[Stored data entries]
* * * * *
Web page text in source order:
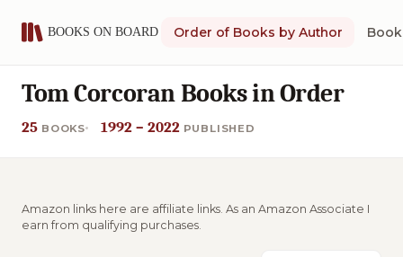
Order of Books by Author
Tom Corcoran Books in Order
25 BOOKS 1992 – 2022 PUBLISHED
Amazon links here are affiliate links. As an Amazon Associate I
earn from qualifying purchases.
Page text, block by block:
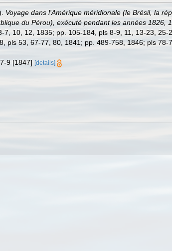
Voyage dans l'Amérique méridionale (le Brésil, la
du Pérou), exécuté pendant les années 1826,
10, 12, 1835; pp. 105-184, pls 8-9, 11, 13-23,
pls 53, 67-77, 80, 1841; pp. 489-758, 1846; pls 78-
9 [1847] [details]
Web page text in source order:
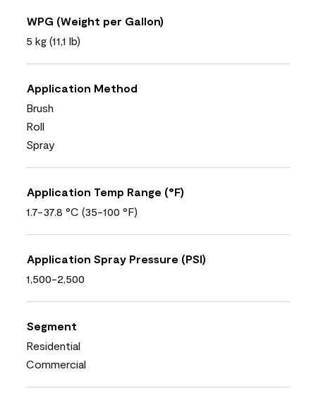
WPG (Weight per Gallon)
5 kg (11,1 lb)
Application Method
Brush
Roll
Spray
Application Temp Range (°F)
1.7-37.8 °C (35-100 °F)
Application Spray Pressure (PSI)
1,500-2,500
Segment
Residential
Commercial
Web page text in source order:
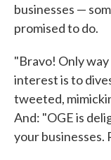
businesses —
promised to do.
"Bravo! Only
interest is to
tweeted,
And: "OGE is
your businesses.
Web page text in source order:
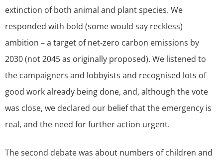
extinction of both animal and plant species. We
responded with bold (some would say reckless)
ambition – a target of net-zero carbon emissions by
2030 (not 2045 as originally proposed). We listened to
the campaigners and lobbyists and recognised lots of
good work already being done, and, although the vote
was close, we declared our belief that the emergency is
real, and the need for further action urgent.
The second debate was about numbers of children and
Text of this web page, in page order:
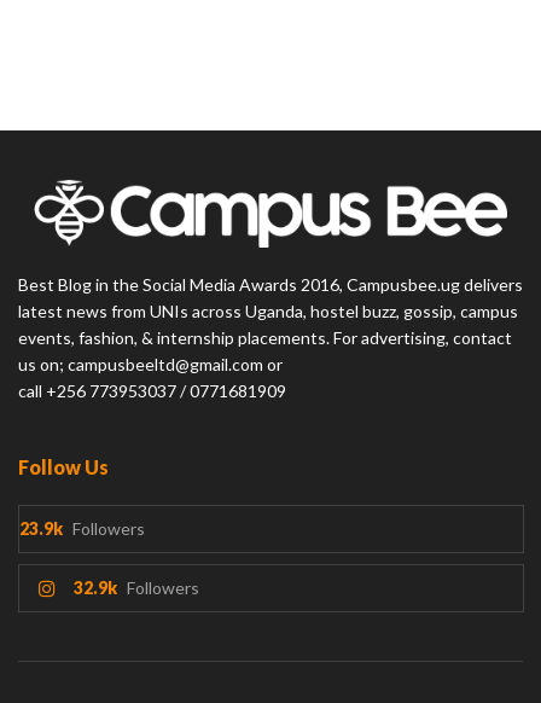
Best Blog in the Social Media Awards 2016, Campusbee.ug delivers
latest news from UNIs across Uganda, hostel buzz, gossip, campus
events, fashion, & internship placements. For advertising, contact
us on; campusbeeltd@gmail.com or
call +256 773953037 / 0771681909
Follow Us
23.9k Followers
32.9k Followers
* * * * *
**Activity**:
Every entry above is to be transcribed exactly, with all pictures left out.

**Solution to this problem**:
Web page text in source order:
Order of Books by Author
Tom Corcoran Books in Order
25 BOOKS 1992 – 2022 PUBLISHED
Amazon links here are affiliate links. As an Amazon Associate I
earn from qualifying purchases.
Page text, block by block:
Voyage dans l'Amérique méridionale (le Brésil, la
du Pérou), exécuté pendant les années 1826,
10, 12, 1835; pp. 105-184, pls 8-9, 11, 13-23,
pls 53, 67-77, 80, 1841; pp. 489-758, 1846; pls 78-
9 [1847] [details]
Web page text in source order:
WPG (Weight per Gallon)
5 kg (11,1 lb)
Application Method
Brush
Roll
Spray
Application Temp Range (°F)
1.7-37.8 °C (35-100 °F)
Application Spray Pressure (PSI)
1,500-2,500
Segment
Residential
Commercial
Web page text in source order:
businesses —
promised to do.
"Bravo! Only
interest is to
tweeted,
And: "OGE is
your businesses.
Web page text in source order:
extinction of both animal and plant species. We
responded with bold (some would say reckless)
ambition – a target of net-zero carbon emissions by
2030 (not 2045 as originally proposed). We listened to
the campaigners and lobbyists and recognised lots of
good work already being done, and, although the vote
was close, we declared our belief that the emergency is
real, and the need for further action urgent.
The second debate was about numbers of children and
Text of this web page, in page order:
Best Blog in the Social Media Awards 2016, Campusbee.ug delivers
latest news from UNIs across Uganda, hostel buzz, gossip, campus
events, fashion, & internship placements. For advertising, contact
us on; campusbeeltd@gmail.com or
call +256 773953037 / 0771681909
Follow Us
23.9k Followers
32.9k Followers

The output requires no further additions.